車の中に自分しかいなくなり、邸宅の二階の灯りが点いたのを確かめると、チハヤはようやくドアを開けて外へ出た。生け垣に沿って裏手に回り、端から順番に窓の中を覗いていく。鍵の掛かっていない所を見つけると桟に指をかけて持ち上げ、わずかな隙間から小さなからだを滑り込ませた。
そこは書斎だった。
偶然の幸運を内心密かに喜び、チハヤは部屋の中を物色した。机の引き出しからはピストル、本棚の一角から高級煙草を見つけ出し、落とさないようポケットに押し込む。どうしても入りきらなかったピストルはズボンのゴムで体に密着させた。

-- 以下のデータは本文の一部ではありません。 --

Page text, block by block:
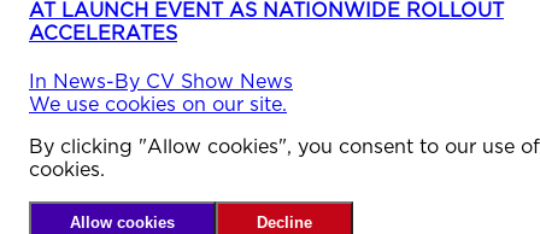
AT LAUNCH EVENT AS NATIONWIDE ROLLOUT
ACCELERATES
In News-By CV Show News
We use cookies on our site.
By clicking "Allow cookies", you consent to our use of
cookies.
Allow cookies Decline
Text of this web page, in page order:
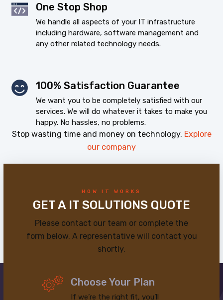
One Stop Shop
We handle all aspects of your IT infrastructure
including hardware, software management and
any other related technology needs.
100% Satisfaction Guarantee
We want you to be completely satisfied with our
services. We will do whatever it takes to make you
happy. No hassles, no problems.
Stop wasting time and money on technology. Explore
our company
HOW IT WORKS
GET A IT SOLUTIONS QUOTE
Please contact our team or complete the
form below. A representative will contact you
shortly.
Choose Your Plan
If we’re the right fit, you’ll
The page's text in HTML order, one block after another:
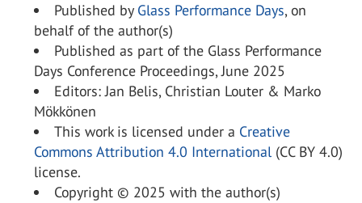
Published by Glass Performance Days, on
behalf of the author(s)
Published as part of the Glass Performance
Days Conference Proceedings, June 2025
Editors: Jan Belis, Christian Louter & Marko
Mökkönen
This work is licensed under a Creative
Commons Attribution 4.0 International (CC BY 4.0)
license.
Copyright © 2025 with the author(s)
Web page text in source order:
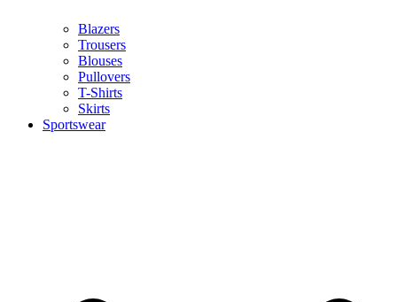
Blazers
Trousers
Blouses
Pullovers
T-Shirts
Skirts
Sportswear
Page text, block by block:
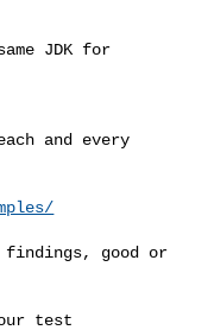
JDK for
and every
findings, good or
test
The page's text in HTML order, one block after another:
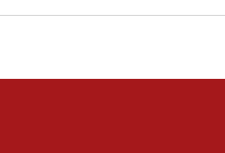
KIA in Southern Lebanon
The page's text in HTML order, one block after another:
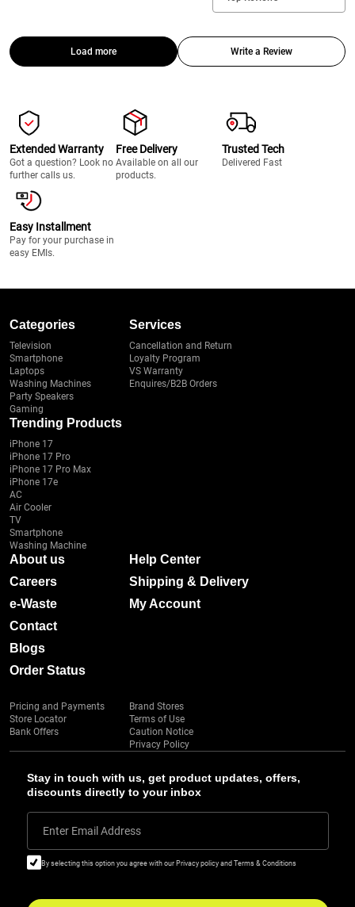
Load more Write a Review
Extended Warranty
Got a question? Look no
further calls us.
Free Delivery
Available on all our
products.
Trusted Tech
Delivered Fast
Easy Installment
Pay for your purchase in
easy EMIs.
Stay in touch with us, get product updates, offers,
discounts directly to your inbox
Enter Email Address
By selecting this option you agree with our Privacy policy and Terms & Conditions
Categories
Television
Smartphone
Laptops
Washing Machines
Party Speakers
Gaming
Services
Cancellation and Return
Loyalty Program
VS Warranty
Enquires/B2B Orders
Trending Products
iPhone 17
iPhone 17 Pro
iPhone 17 Pro Max
iPhone 17e
AC
Air Cooler
TV
Smartphone
Washing Machine
About us
Careers
e-Waste
Contact
Blogs
Order Status
Help Center
Shipping & Delivery
My Account
Pricing and Payments
Store Locator
Bank Offers
Brand Stores
Terms of Use
Caution Notice
Privacy Policy
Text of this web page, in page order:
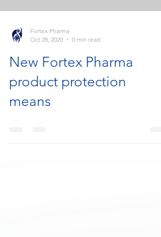
Fortex Pharma
Oct 28, 2020
0 min read
New Fortex Pharma
product protection
means
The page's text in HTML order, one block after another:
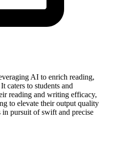
AI to enrich reading,
caters to students and
reading and writing efficacy,
to elevate their output quality
in pursuit of swift and precise
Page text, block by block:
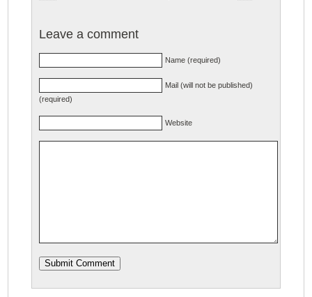
Leave a comment
Name (required)
Mail (will not be published)
(required)
Website
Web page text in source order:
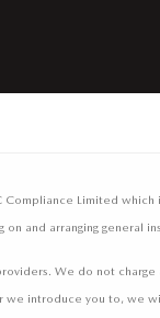
Limited
and arranging general
We do not
introduce you to, we
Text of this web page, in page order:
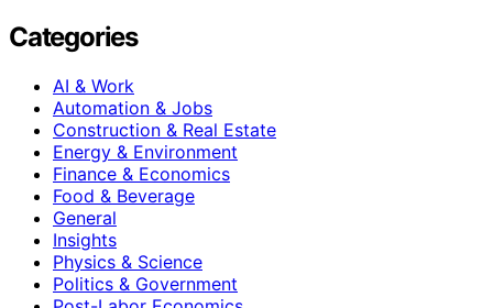
Categories
AI & Work
Automation & Jobs
Construction & Real Estate
Energy & Environment
Finance & Economics
Food & Beverage
General
Insights
Physics & Science
Politics & Government
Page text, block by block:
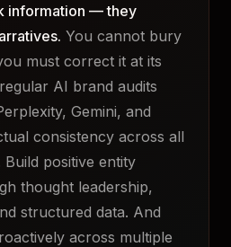
information — they
You cannot bury
must correct it at its
AI brand audits
Gemini, and
consistency across all
positive entity
thought leadership,
structured data. And
across multiple
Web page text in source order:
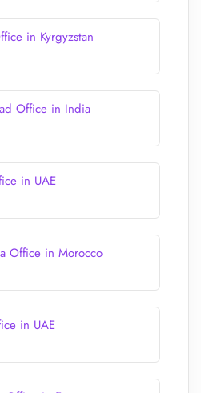
in Kyrgyzstan
Office in India
in UAE
Office in Morocco
in UAE
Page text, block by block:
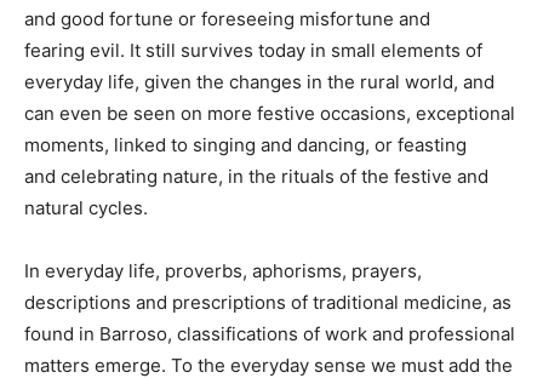
and good fortune or foreseeing misfortune and
fearing evil. It still survives today in small elements of
everyday life, given the changes in the rural world, and
can even be seen on more festive occasions, exceptional
moments, linked to singing and dancing, or feasting
and celebrating nature, in the rituals of the festive and
natural cycles.
In everyday life, proverbs, aphorisms, prayers,
descriptions and prescriptions of traditional medicine, as
found in Barroso, classifications of work and professional
matters emerge. To the everyday sense we must add the
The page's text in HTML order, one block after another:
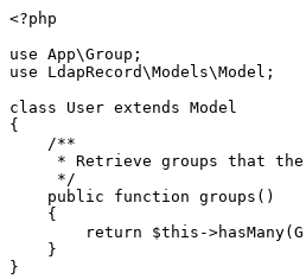
<?php
use App\Group ;
use
LdapRecord\Models\Model ;
class
User extends Model
{
/**
* Retrieve groups that
     */
public
function groups ()
    {
return
$this ->hasMany(
    }
}
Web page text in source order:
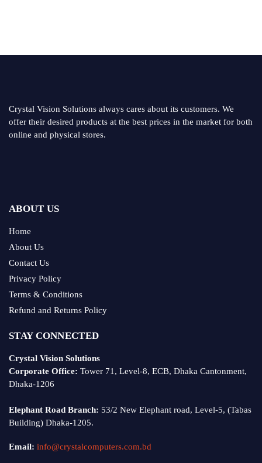
Crystal Vision Solutions always cares about its customers. We
offer their desired products at the best prices in the market for both
online and physical stores.
ABOUT US
Home
About Us
Contact Us
Privacy Policy
Terms & Conditions
Refund and Returns Policy
STAY CONNECTED
Crystal Vision Solutions
Corporate Office: Tower 71, Level-8, ECB, Dhaka Cantonment,
Dhaka-1206
Elephant Road Branch: 53/2 New Elephant road, Level-5, (Tabas
Building) Dhaka-1205.
Email: info@crystalcomputers.com.bd
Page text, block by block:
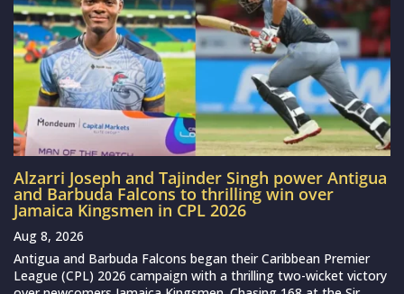
Alzarri Joseph and Tajinder Singh power Antigua
and Barbuda Falcons to thrilling win over
Jamaica Kingsmen in CPL 2026
Aug 8, 2026
Antigua and Barbuda Falcons began their Caribbean Premier
League (CPL) 2026 campaign with a thrilling two-wicket victory
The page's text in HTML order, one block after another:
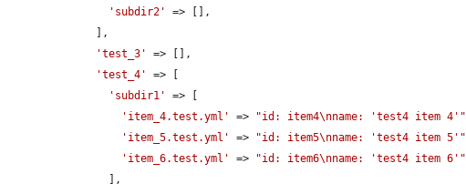
'subdir2'
=> [],
'test_3'
=> [],
'test_4'
=> [
'subdir1'
=> [
'item_4.test.yml'
=> "id: item4\nname: 'test4 item 4'"
'item_5.test.yml'
=> "id: item5\nname: 'test4 item 5'"
'item_6.test.yml'
=> "id: item6\nname: 'test4 item 6'"
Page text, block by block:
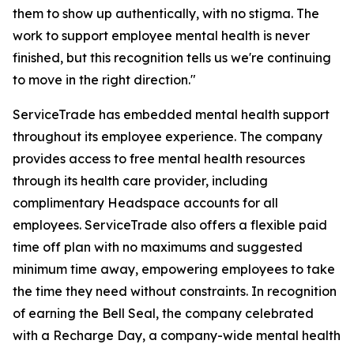
them to show up authentically, with no stigma. The
work to support employee mental health is never
finished, but this recognition tells us we're continuing
to move in the right direction."
ServiceTrade has embedded mental health support
throughout its employee experience. The company
provides access to free mental health resources
through its health care provider, including
complimentary Headspace accounts for all
employees. ServiceTrade also offers a flexible paid
time off plan with no maximums and suggested
minimum time away, empowering employees to take
the time they need without constraints. In recognition
of earning the Bell Seal, the company celebrated
with a Recharge Day, a company-wide mental health
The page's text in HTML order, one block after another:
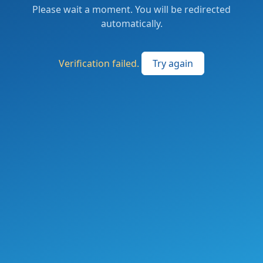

その時ミスター・ノーザンが近づいてくる音を聞き取り咄嗟に本棚と観葉植物との間に隠れたが、足音はすぐ隣の部屋に入って行った。チハヤは息を吐くと書斎のドアに手を掛けた。静かに回し、暗い廊下に顔を出す。隣の部屋から灯りが漏れている。
チハヤは息を止めてその部屋の前を通過した。
玄関ホールに出、二階への階段を駆け上ってゆく。
二階に上ると、チハヤは突き当たりの部屋に真っ直ぐ向かった。
意を決してドアを開けると、ナオの姿が飛び込んでくる。
チハヤを招き入れ、ドアを閉めると同時に抱き締めた。
「・・・ばか」
しかし感傷的になっている暇はない。
一刻も早くこの邸宅を抜け出すこと。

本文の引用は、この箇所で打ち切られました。